══ Provided records
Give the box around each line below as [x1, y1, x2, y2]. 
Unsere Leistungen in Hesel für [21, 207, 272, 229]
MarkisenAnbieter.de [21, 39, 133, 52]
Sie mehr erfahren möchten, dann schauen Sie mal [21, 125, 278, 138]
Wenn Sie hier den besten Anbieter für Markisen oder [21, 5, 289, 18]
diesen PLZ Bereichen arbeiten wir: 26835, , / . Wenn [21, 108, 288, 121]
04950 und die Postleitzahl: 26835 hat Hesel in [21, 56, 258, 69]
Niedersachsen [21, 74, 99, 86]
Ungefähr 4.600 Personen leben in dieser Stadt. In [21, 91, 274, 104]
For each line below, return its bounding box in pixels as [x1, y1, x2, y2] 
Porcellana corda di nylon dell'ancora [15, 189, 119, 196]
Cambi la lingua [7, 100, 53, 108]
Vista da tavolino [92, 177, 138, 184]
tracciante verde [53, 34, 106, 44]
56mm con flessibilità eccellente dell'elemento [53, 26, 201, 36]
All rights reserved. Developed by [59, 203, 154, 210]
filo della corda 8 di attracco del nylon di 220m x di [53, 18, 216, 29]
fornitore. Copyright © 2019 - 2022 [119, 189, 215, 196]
════
══ Provided records
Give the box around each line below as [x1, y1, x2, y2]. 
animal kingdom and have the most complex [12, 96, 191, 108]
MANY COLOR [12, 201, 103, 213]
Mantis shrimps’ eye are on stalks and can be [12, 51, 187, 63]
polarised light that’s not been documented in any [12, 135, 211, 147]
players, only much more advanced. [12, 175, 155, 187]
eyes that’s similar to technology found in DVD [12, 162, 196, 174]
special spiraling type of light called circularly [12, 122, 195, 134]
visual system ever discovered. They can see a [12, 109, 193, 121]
════
══ Provided records
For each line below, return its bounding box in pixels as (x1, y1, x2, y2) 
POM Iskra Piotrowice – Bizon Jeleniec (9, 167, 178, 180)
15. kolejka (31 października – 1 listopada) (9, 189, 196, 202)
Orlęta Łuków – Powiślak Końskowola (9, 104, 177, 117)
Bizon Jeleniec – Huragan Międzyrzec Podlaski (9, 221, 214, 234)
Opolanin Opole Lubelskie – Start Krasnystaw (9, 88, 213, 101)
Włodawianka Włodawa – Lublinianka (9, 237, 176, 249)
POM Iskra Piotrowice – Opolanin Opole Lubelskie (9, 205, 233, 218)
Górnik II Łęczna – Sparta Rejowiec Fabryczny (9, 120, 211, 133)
════
> [Aim of the exercise]:
For this exercise, find all lines in the records containing the word "Opole" and copy them.

> [Your response]:
Opolanin Opole Lubelskie – Start Krasnystaw (9, 88, 213, 101)
POM Iskra Piotrowice – Opolanin Opole Lubelskie (9, 205, 233, 218)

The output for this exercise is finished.